There weren’t any, it was just a troll account that asked admins at a bunch of different Lemmy instances to block anything related to piracy. Lemmy.world admins took the bait. Even in the original announcement they never mentioned anything about dealing with tons of takedown requests. In other words they were blocking piracy related content preemptively before any takedowns occurred.
It’s nice they walked back that decision but I’m still not going to create an account there.
Lemmy.world has a bad habit of acting preemptively first and asking questions later.
So they finally realized the person that convinced them to block the piracy subs was an idiot transphobic troll who was unhealthily obsessed with defending bungie, a faceless game corporation that needs no defense?
Shocker.
They state legal reasons, which makes sense. Better check things and be safe. Are there any more details etc. available about what you claim?
From a legal standpoint, I sort of get it. One risk of the fediverse is that data is cached locally from federated servers. That could put server owners in legal jeopardy for hosting illegal content. However, if the server is actively moderated and owners respond responsibly to take down requests, they should be okay - in the US at least, and assuming current protections for service providers remain intact.
I think a good option (if technically feasible) could be to have the choice to de-cache communities or servers that are questionable and make it so that data is transmitted live from the federated server when requested by a client. That would add load to both the local and federated servers though, especially if volume is high.
One risk of the fediverse is that data is cached locally from federated servers. That could put server owners in legal jeopardy for hosting illegal content.
This 100%. And not just piracy-related stuff.
Tbh, there have been some decisions by lemmy.world admins that i didn’t really support, but this one is understandable imo.
I wonder if the lemmy devs are aware of this and what steps can be taken to protect the instance owners from stuff in other instances that can get them in trouble.

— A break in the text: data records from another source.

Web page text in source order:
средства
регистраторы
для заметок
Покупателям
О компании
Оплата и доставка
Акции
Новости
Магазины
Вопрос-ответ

Dbzer0 made that public right after the block occured, the person created a new acxount on lemmy.world with no posts just to retaliate. Not sure how much trueth is behind their new claims that they got multiple takedown requests but for some reason I was insulted for not knowing never mentioned or published, would certainly be a better reason but conaideringtheir past behaviour and complete lack of aknowledgment I am not too sure about that tbh.